**Your goal:** Write out every line below again exactly as it stands, skipping each image.

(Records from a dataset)
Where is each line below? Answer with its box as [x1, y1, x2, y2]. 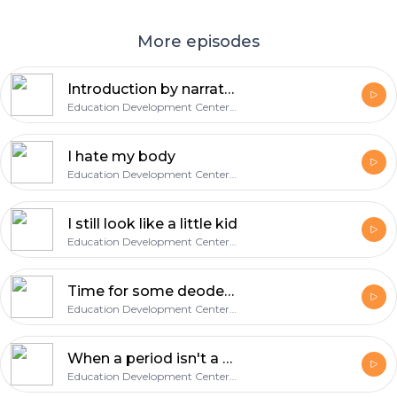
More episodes [137, 32, 260, 51]
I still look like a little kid [67, 215, 237, 232]
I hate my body [67, 148, 175, 165]
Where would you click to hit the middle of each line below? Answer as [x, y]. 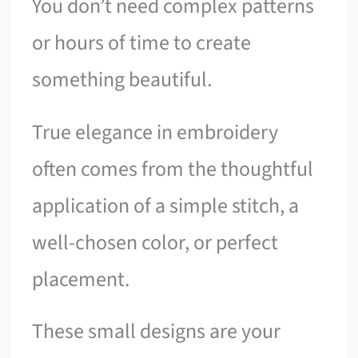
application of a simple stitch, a [166, 205]
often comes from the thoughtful [173, 169]
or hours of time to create [142, 43]
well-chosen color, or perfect [155, 242]
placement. [81, 279]
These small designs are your [157, 332]
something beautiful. [122, 80]
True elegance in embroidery [155, 132]
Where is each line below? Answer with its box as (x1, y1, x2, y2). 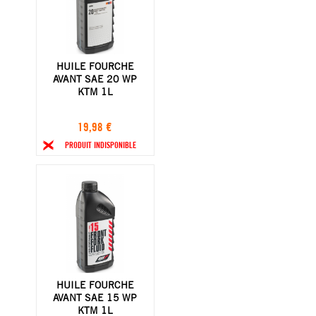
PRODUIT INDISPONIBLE (64, 139, 136, 150)
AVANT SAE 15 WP (53, 291, 138, 304)
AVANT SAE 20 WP (53, 72, 138, 85)
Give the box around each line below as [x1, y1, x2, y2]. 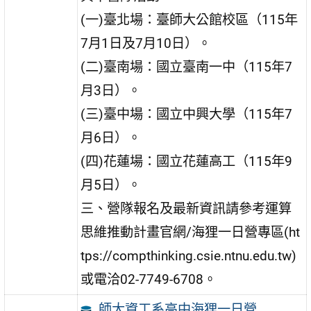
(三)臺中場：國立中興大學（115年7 [81, 106, 293, 123]
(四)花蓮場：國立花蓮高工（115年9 [81, 153, 293, 170]
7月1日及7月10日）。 [81, 35, 212, 52]
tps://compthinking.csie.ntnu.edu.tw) [81, 248, 297, 264]
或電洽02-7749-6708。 [81, 271, 217, 288]
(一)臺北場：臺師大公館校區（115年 [81, 12, 299, 28]
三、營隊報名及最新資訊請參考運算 [81, 201, 292, 217]
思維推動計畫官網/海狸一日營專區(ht [81, 224, 301, 241]
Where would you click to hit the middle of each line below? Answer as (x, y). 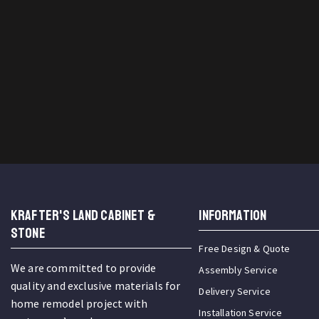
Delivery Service (235, 292)
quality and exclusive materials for (96, 286)
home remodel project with (79, 304)
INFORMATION (233, 216)
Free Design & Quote (245, 249)
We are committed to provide (84, 268)
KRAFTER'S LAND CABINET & (83, 216)
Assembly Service (238, 270)
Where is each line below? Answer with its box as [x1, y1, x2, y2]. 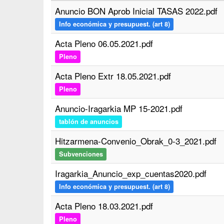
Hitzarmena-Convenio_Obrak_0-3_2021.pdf [55, 134, 216, 147]
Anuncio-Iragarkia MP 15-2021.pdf [55, 102, 182, 114]
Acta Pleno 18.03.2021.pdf [55, 199, 153, 212]
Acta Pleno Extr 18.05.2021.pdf [55, 69, 171, 82]
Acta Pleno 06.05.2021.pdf [55, 37, 153, 49]
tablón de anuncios [58, 117, 118, 126]
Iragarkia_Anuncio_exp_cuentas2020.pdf [55, 167, 206, 179]
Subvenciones [58, 149, 103, 158]
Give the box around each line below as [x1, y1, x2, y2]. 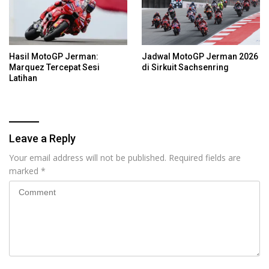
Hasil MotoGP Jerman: [9, 52, 98, 62]
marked [9, 165, 41, 177]
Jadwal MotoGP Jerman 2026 [142, 52, 258, 62]
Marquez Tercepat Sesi [9, 62, 100, 73]
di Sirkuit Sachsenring [142, 62, 229, 73]
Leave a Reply [9, 132, 76, 145]
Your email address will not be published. [9, 152, 166, 164]
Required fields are [169, 152, 241, 164]
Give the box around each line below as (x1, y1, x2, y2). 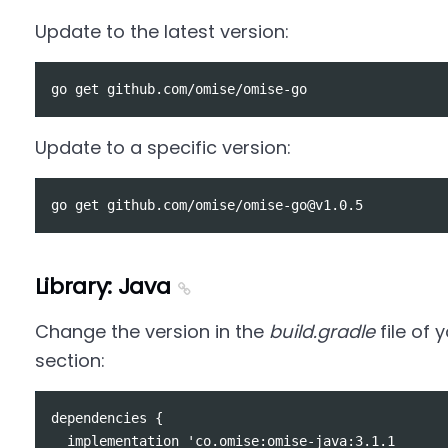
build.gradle (268, 319, 375, 344)
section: (34, 348, 105, 373)
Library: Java (34, 271, 171, 302)
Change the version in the (34, 319, 269, 344)
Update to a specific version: (34, 135, 291, 160)
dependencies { (50, 410, 163, 426)
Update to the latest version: (34, 19, 289, 44)
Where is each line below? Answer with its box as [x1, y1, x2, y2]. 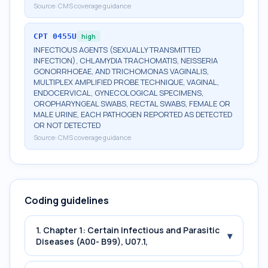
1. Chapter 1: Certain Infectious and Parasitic [36, 224, 220, 236]
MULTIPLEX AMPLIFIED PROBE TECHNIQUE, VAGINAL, [33, 77, 219, 87]
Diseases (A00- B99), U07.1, [36, 236, 148, 247]
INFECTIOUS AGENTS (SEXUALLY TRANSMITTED [33, 44, 200, 55]
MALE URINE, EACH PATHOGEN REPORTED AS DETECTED [33, 109, 232, 120]
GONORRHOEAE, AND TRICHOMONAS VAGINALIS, [33, 66, 209, 77]
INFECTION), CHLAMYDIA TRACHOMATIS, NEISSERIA [33, 55, 218, 66]
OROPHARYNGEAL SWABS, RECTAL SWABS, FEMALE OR [33, 98, 230, 109]
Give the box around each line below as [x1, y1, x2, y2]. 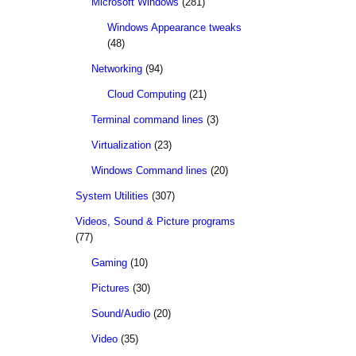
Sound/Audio [91, 308, 150, 319]
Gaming [91, 257, 127, 269]
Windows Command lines [91, 164, 207, 176]
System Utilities [75, 190, 149, 202]
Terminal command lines [91, 114, 203, 126]
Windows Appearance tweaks [107, 21, 242, 33]
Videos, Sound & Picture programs [75, 215, 235, 227]
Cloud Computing [107, 88, 186, 100]
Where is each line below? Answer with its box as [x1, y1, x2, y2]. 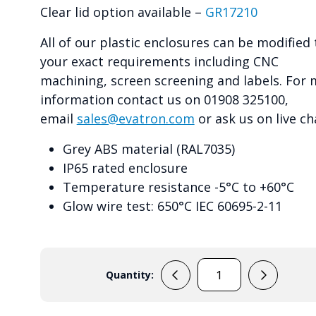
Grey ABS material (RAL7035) [62, 140, 235, 158]
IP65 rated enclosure [62, 159, 188, 177]
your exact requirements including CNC [39, 53, 279, 71]
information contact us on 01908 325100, [39, 91, 288, 109]
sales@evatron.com [76, 110, 195, 128]
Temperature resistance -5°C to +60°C [62, 178, 294, 196]
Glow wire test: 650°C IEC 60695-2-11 [62, 197, 282, 215]
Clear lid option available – [39, 4, 205, 21]
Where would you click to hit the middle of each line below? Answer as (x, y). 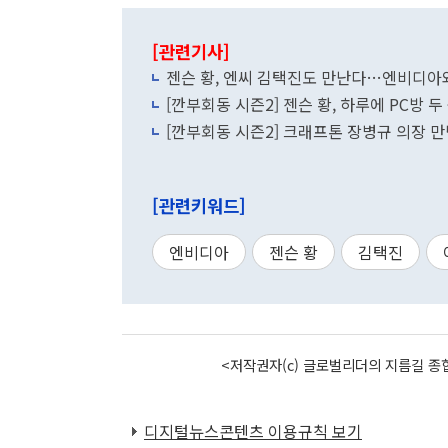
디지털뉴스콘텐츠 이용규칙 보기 (253, 431)
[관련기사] (191, 51)
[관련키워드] (199, 205)
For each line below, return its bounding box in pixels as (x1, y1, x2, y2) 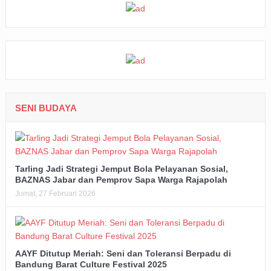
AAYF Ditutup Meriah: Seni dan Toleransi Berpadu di (15, 249, 231, 259)
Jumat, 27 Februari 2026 (15, 189, 96, 198)
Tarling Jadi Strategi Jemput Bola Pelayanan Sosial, (15, 164, 228, 174)
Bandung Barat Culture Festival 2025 (15, 260, 167, 270)
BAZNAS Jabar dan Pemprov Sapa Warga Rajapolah (15, 175, 227, 185)
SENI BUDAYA (15, 103, 77, 114)
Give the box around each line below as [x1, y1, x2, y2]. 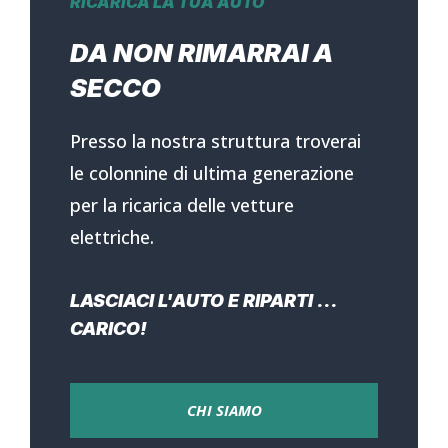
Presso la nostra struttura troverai [70, 128, 361, 153]
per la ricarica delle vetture [70, 192, 294, 217]
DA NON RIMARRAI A [70, 36, 333, 68]
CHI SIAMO [186, 399, 262, 420]
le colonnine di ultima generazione [70, 160, 354, 185]
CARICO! [70, 317, 147, 339]
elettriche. [70, 224, 154, 249]
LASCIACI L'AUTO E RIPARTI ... [70, 289, 337, 311]
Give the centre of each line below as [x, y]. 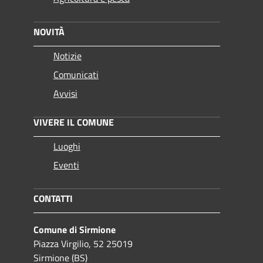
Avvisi [65, 94]
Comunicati [76, 75]
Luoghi [67, 146]
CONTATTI [53, 199]
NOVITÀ [49, 32]
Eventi [66, 165]
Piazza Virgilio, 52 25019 [83, 244]
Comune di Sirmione [74, 230]
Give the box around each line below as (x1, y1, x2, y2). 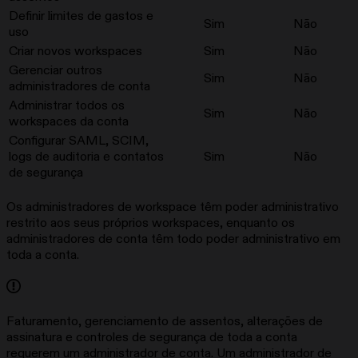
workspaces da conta (9, 113, 129, 130)
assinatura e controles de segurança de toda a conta (6, 329, 297, 346)
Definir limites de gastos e (9, 8, 153, 25)
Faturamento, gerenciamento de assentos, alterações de (6, 313, 323, 330)
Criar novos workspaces (9, 43, 142, 60)
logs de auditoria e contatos (9, 149, 164, 165)
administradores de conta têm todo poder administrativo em (6, 231, 340, 248)
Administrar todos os (9, 97, 125, 114)

**Response box:**
Where is each line below? Answer with its box as [x1, y1, x2, y2]. 
More episodes [137, 32, 260, 51]
I still look like a little kid [67, 215, 237, 232]
I hate my body [67, 148, 175, 165]
Where would you click to hit the middle of each line below? Answer as [x, y]. 
application of a simple stitch, a [166, 205]
often comes from the thoughtful [173, 169]
or hours of time to create [142, 43]
well-chosen color, or perfect [155, 242]
placement. [81, 279]
These small designs are your [157, 332]
something beautiful. [122, 80]
True elegance in embroidery [155, 132]
Where is each line below? Answer with its box as (x1, y1, x2, y2). 
PRODUIT INDISPONIBLE (64, 139, 136, 150)
AVANT SAE 15 WP (53, 291, 138, 304)
AVANT SAE 20 WP (53, 72, 138, 85)
Give the box around each line below as [x1, y1, x2, y2]. 
(三)臺中場：國立中興大學（115年7 [81, 106, 293, 123]
(四)花蓮場：國立花蓮高工（115年9 [81, 153, 293, 170]
7月1日及7月10日）。 [81, 35, 212, 52]
tps://compthinking.csie.ntnu.edu.tw) [81, 248, 297, 264]
或電洽02-7749-6708。 [81, 271, 217, 288]
(一)臺北場：臺師大公館校區（115年 [81, 12, 299, 28]
三、營隊報名及最新資訊請參考運算 [81, 201, 292, 217]
思維推動計畫官網/海狸一日營專區(ht [81, 224, 301, 241]
Where would you click to hit the middle of each line below? Answer as (x, y). 
Delivery Service (235, 292)
quality and exclusive materials for (96, 286)
home remodel project with (79, 304)
INFORMATION (233, 216)
Free Design & Quote (245, 249)
We are committed to provide (84, 268)
KRAFTER'S LAND CABINET & (83, 216)
Assembly Service (238, 270)
Where is each line below? Answer with its box as [x1, y1, x2, y2]. 
Hitzarmena-Convenio_Obrak_0-3_2021.pdf [55, 134, 216, 147]
Anuncio-Iragarkia MP 15-2021.pdf [55, 102, 182, 114]
Acta Pleno 18.03.2021.pdf [55, 199, 153, 212]
Acta Pleno Extr 18.05.2021.pdf [55, 69, 171, 82]
Acta Pleno 06.05.2021.pdf [55, 37, 153, 49]
tablón de anuncios [58, 117, 118, 126]
Iragarkia_Anuncio_exp_cuentas2020.pdf [55, 167, 206, 179]
Subvenciones [58, 149, 103, 158]
Give the box around each line below as [x1, y1, x2, y2]. 
Hasil MotoGP Jerman: [9, 52, 98, 62]
marked [9, 165, 41, 177]
Jadwal MotoGP Jerman 2026 [142, 52, 258, 62]
Marquez Tercepat Sesi [9, 62, 100, 73]
di Sirkuit Sachsenring [142, 62, 229, 73]
Leave a Reply [9, 132, 76, 145]
Your email address will not be published. [9, 152, 166, 164]
Required fields are [169, 152, 241, 164]
Give the box around each line below as (x1, y1, x2, y2). 
build.gradle (268, 319, 375, 344)
section: (34, 348, 105, 373)
Library: Java (34, 271, 171, 302)
Change the version in the (34, 319, 269, 344)
Update to a specific version: (34, 135, 291, 160)
dependencies { (50, 410, 163, 426)
Update to the latest version: (34, 19, 289, 44)
Where is each line below? Answer with its box as [x1, y1, x2, y2]. 
1. Chapter 1: Certain Infectious and Parasitic [36, 224, 220, 236]
MULTIPLEX AMPLIFIED PROBE TECHNIQUE, VAGINAL, [33, 77, 219, 87]
Diseases (A00- B99), U07.1, [36, 236, 148, 247]
INFECTIOUS AGENTS (SEXUALLY TRANSMITTED [33, 44, 200, 55]
MALE URINE, EACH PATHOGEN REPORTED AS DETECTED [33, 109, 232, 120]
GONORRHOEAE, AND TRICHOMONAS VAGINALIS, [33, 66, 209, 77]
INFECTION), CHLAMYDIA TRACHOMATIS, NEISSERIA [33, 55, 218, 66]
OROPHARYNGEAL SWABS, RECTAL SWABS, FEMALE OR [33, 98, 230, 109]
Give the box around each line below as [x1, y1, x2, y2]. 
Sound/Audio [91, 308, 150, 319]
Gaming [91, 257, 127, 269]
Windows Command lines [91, 164, 207, 176]
System Utilities [75, 190, 149, 202]
Terminal command lines [91, 114, 203, 126]
Windows Appearance tweaks [107, 21, 242, 33]
Videos, Sound & Picture programs [75, 215, 235, 227]
Cloud Computing [107, 88, 186, 100]
Where is each line below? Answer with its box as [x1, y1, x2, y2]. 
Grey ABS material (RAL7035) [62, 140, 235, 158]
IP65 rated enclosure [62, 159, 188, 177]
your exact requirements including CNC [39, 53, 279, 71]
information contact us on 01908 325100, [39, 91, 288, 109]
sales@evatron.com [76, 110, 195, 128]
Temperature resistance -5°C to +60°C [62, 178, 294, 196]
Glow wire test: 650°C IEC 60695-2-11 [62, 197, 282, 215]
Clear lid option available – [39, 4, 205, 21]
Where would you click to hit the middle of each line below? Answer as (x, y). 
디지털뉴스콘텐츠 이용규칙 보기 (253, 431)
[관련기사] (191, 51)
[관련키워드] (199, 205)
For each line below, return its bounding box in pixels as (x1, y1, x2, y2) 
AAYF Ditutup Meriah: Seni dan Toleransi Berpadu di (15, 249, 231, 259)
Jumat, 27 Februari 2026 (15, 189, 96, 198)
Tarling Jadi Strategi Jemput Bola Pelayanan Sosial, (15, 164, 228, 174)
Bandung Barat Culture Festival 2025 (15, 260, 167, 270)
BAZNAS Jabar dan Pemprov Sapa Warga Rajapolah (15, 175, 227, 185)
SENI BUDAYA (15, 103, 77, 114)
Give the box around each line below as [x1, y1, x2, y2]. 
Presso la nostra struttura troverai [70, 128, 361, 153]
per la ricarica delle vetture [70, 192, 294, 217]
DA NON RIMARRAI A [70, 36, 333, 68]
CHI SIAMO [186, 399, 262, 420]
le colonnine di ultima generazione [70, 160, 354, 185]
CARICO! [70, 317, 147, 339]
elettriche. [70, 224, 154, 249]
LASCIACI L'AUTO E RIPARTI ... [70, 289, 337, 311]
Give the centre of each line below as [x, y]. 
Avvisi [65, 94]
Comunicati [76, 75]
Luoghi [67, 146]
CONTATTI [53, 199]
NOVITÀ [49, 32]
Eventi [66, 165]
Piazza Virgilio, 52 25019 [83, 244]
Comune di Sirmione [74, 230]
Give the box around each line below as (x1, y1, x2, y2). 
workspaces da conta (9, 113, 129, 130)
assinatura e controles de segurança de toda a conta (6, 329, 297, 346)
Definir limites de gastos e (9, 8, 153, 25)
Faturamento, gerenciamento de assentos, alterações de (6, 313, 323, 330)
Criar novos workspaces (9, 43, 142, 60)
logs de auditoria e contatos (9, 149, 164, 165)
administradores de conta têm todo poder administrativo em (6, 231, 340, 248)
Administrar todos os (9, 97, 125, 114)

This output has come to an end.